(STORED DATA begins)

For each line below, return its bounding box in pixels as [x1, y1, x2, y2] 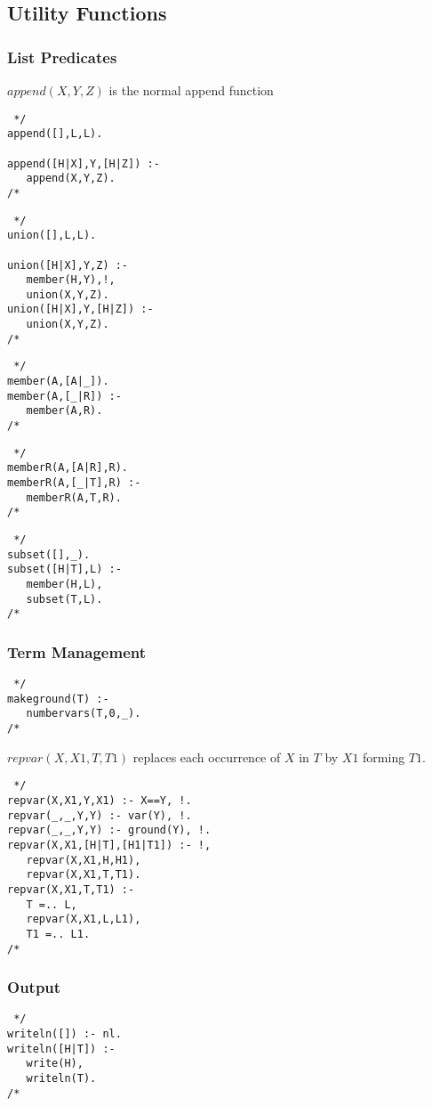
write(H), [26, 1057, 84, 1070]
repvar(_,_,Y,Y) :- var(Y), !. [7, 809, 192, 822]
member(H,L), [26, 577, 103, 590]
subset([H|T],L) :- [7, 563, 122, 576]
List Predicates [7, 45, 117, 68]
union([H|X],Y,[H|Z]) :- [7, 303, 154, 316]
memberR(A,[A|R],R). [7, 461, 129, 475]
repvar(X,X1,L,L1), [26, 913, 141, 926]
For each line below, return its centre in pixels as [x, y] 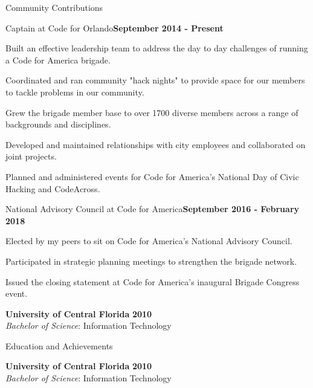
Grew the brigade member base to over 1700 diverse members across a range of [152, 112]
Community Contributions [54, 7]
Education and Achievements [59, 345]
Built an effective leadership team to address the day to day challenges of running [157, 48]
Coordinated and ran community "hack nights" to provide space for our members [155, 80]
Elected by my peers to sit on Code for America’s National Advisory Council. [149, 241]
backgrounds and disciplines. [58, 124]
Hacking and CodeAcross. [53, 188]
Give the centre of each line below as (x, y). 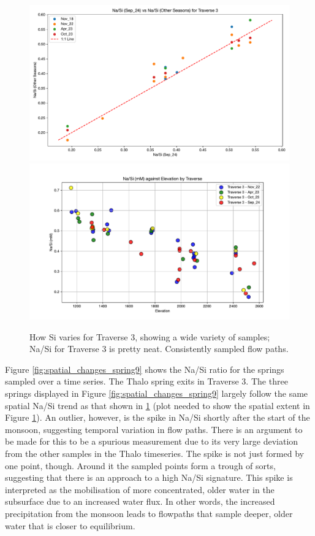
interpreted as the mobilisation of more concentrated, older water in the (140, 489)
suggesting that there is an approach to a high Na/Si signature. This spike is (149, 477)
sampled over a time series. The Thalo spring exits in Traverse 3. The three (146, 381)
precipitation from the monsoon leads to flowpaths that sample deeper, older (149, 513)
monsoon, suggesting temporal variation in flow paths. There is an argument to (154, 429)
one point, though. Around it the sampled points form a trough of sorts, (140, 465)
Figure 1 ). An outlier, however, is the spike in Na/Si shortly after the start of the (157, 417)
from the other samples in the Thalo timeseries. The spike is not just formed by (154, 453)
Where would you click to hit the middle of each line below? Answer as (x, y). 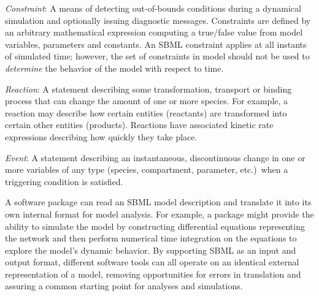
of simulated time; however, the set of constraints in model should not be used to (157, 56)
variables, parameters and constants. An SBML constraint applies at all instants (156, 44)
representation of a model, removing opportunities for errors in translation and (153, 274)
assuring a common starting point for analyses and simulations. (124, 286)
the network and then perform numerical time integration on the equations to (151, 238)
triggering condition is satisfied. (64, 181)
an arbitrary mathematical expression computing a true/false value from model (154, 32)
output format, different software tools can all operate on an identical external (152, 262)
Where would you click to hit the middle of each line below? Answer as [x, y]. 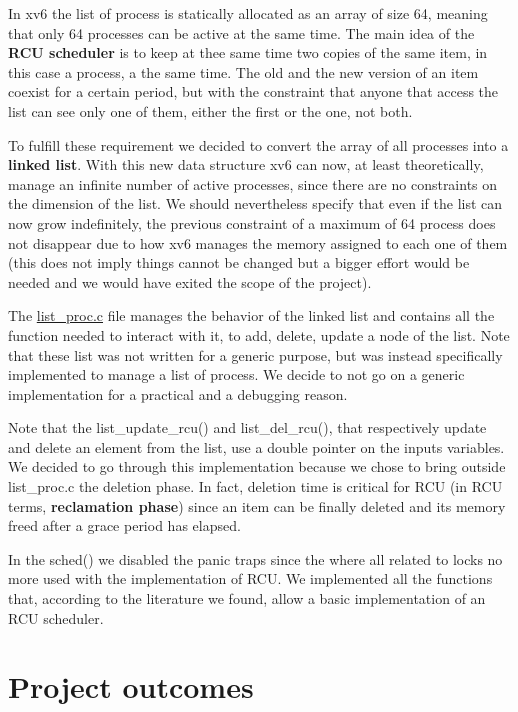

(STORED DATA ends)

● ASSIGNMENT: Without the pictures, print all of the records exactly.

● COMPLETED EXERCISE:
For each line below, return its bounding box in pixels as [x1, y1, x2, y2] 
write(H), [26, 1057, 84, 1070]
repvar(_,_,Y,Y) :- var(Y), !. [7, 809, 192, 822]
member(H,L), [26, 577, 103, 590]
subset([H|T],L) :- [7, 563, 122, 576]
List Predicates [7, 45, 117, 68]
union([H|X],Y,[H|Z]) :- [7, 303, 154, 316]
memberR(A,[A|R],R). [7, 461, 129, 475]
repvar(X,X1,L,L1), [26, 913, 141, 926]
For each line below, return its centre in pixels as [x, y] 
Grew the brigade member base to over 1700 diverse members across a range of [152, 112]
Community Contributions [54, 7]
Education and Achievements [59, 345]
Built an effective leadership team to address the day to day challenges of running [157, 48]
Coordinated and ran community "hack nights" to provide space for our members [155, 80]
Elected by my peers to sit on Code for America’s National Advisory Council. [149, 241]
backgrounds and disciplines. [58, 124]
Hacking and CodeAcross. [53, 188]
Give the centre of each line below as (x, y). 
interpreted as the mobilisation of more concentrated, older water in the (140, 489)
suggesting that there is an approach to a high Na/Si signature. This spike is (149, 477)
sampled over a time series. The Thalo spring exits in Traverse 3. The three (146, 381)
precipitation from the monsoon leads to flowpaths that sample deeper, older (149, 513)
monsoon, suggesting temporal variation in flow paths. There is an argument to (154, 429)
one point, though. Around it the sampled points form a trough of sorts, (140, 465)
Figure 1 ). An outlier, however, is the spike in Na/Si shortly after the start of the (157, 417)
from the other samples in the Thalo timeseries. The spike is not just formed by (154, 453)
Where would you click to hit the middle of each line below? Answer as (x, y). 
of simulated time; however, the set of constraints in model should not be used to (157, 56)
variables, parameters and constants. An SBML constraint applies at all instants (156, 44)
representation of a model, removing opportunities for errors in translation and (153, 274)
assuring a common starting point for analyses and simulations. (124, 286)
the network and then perform numerical time integration on the equations to (151, 238)
triggering condition is satisfied. (64, 181)
an arbitrary mathematical expression computing a true/false value from model (154, 32)
output format, different software tools can all operate on an identical external (152, 262)
Where would you click to hit the middle of each line below? Answer as [x, y]. 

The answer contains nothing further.